Division of Infectious Diseases, Department of Medicine,1 and Departments of Microbiology and Immunology2 and Pathology,3 Albert Einstein College of Medicine, Bronx, New York, and Department of Microbiology, University of Nevada School of Medicine, Reno, Nevada4
Received 2 December 1999/Returned for modification 25 January 2000/Accepted 23 February 2000
Monoclonal antibodies to the encapsulated fungus Cryptococcus neoformans produce different immunofluorescence (IF) patterns after binding to the polysaccharide capsule. To explore the relationship between the IF pattern and the location of antibody binding, two immunoglobulin M (IgM) monoclonal antibodies (MAbs) (12A1 and 13F1) that differ in protective efficacy and IF pattern and one protective IgG1 MAb (2H1) were studied by IF and electron microscopy (EM). Fixing C. neoformans cells in lung tissue for EM resulted in significantly better preservation of the capsule than fixing yeast cells in suspension. The localization of MAbs 12A1 and 13F1 by immunogold EM differed depending on whether the MAb was bound to cells in cut tissue sections embedded in plastic or to cells in solution. In cut tissue sections, MAbs 12A1 and 13F1 bound throughout the capsule, whereas in solution both MAbs bound near the capsule surface.
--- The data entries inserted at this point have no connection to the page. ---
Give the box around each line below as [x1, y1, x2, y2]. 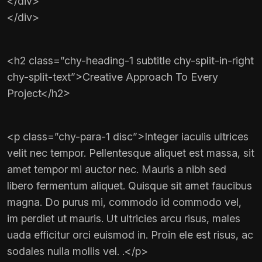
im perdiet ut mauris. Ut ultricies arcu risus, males [7, 212, 240, 225]
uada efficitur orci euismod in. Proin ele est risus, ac [7, 229, 253, 242]
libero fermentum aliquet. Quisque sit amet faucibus [7, 180, 252, 192]
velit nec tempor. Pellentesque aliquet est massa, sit [7, 147, 254, 160]
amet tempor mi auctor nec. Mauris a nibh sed [7, 163, 226, 176]
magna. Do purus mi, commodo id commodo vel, [7, 196, 242, 209]
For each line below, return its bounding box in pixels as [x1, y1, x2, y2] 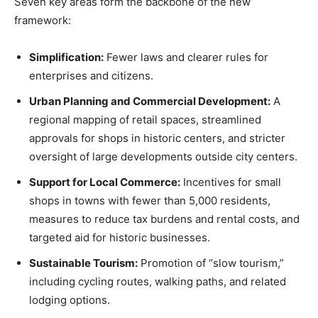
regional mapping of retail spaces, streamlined [29, 113, 261, 127]
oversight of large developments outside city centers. [29, 150, 297, 164]
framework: [14, 13, 71, 28]
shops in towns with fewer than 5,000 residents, [29, 194, 270, 208]
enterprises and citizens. [29, 69, 153, 83]
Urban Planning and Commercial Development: [29, 94, 270, 109]
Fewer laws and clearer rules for [104, 50, 268, 65]
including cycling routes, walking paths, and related [29, 275, 286, 289]
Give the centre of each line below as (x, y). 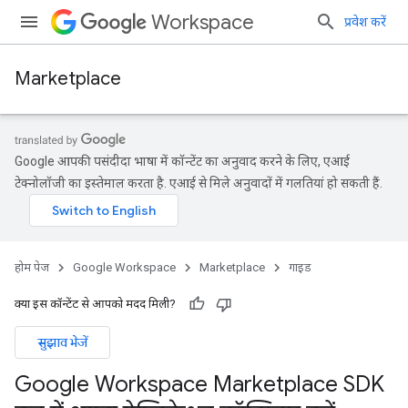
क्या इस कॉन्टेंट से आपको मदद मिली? (95, 304)
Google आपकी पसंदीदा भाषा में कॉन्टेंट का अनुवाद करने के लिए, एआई (182, 161)
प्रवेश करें (365, 22)
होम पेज (32, 267)
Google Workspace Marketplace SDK (199, 384)
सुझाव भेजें (62, 342)
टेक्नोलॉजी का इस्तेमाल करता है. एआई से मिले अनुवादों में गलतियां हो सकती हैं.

To investigate whether antibody binding to the C. neoformans capsule affected the binding of other primary or secondary reagents, various combinations of MAbs 12A1, 13F1, and 2H1 were studied by direct and indirect IF. The IF pattern and location of binding for MAbs 12A1, 13F1, and 2H1 varied depending on the presence of other capsule-binding MAbs and the method of detection. The results show that (i) binding of MAbs to the C. neoformans polysaccharide capsule can modify the binding of subsequent primary or secondary antibodies; (ii) the IgM MAbs bind primarily to the outer capsule regions despite the occurrence of their epitopes throughout the capsule; and (iii) MAb 2H1 staining of newly formed buds is reduced, suggesting quantitative or qualitative differences in bud capsule.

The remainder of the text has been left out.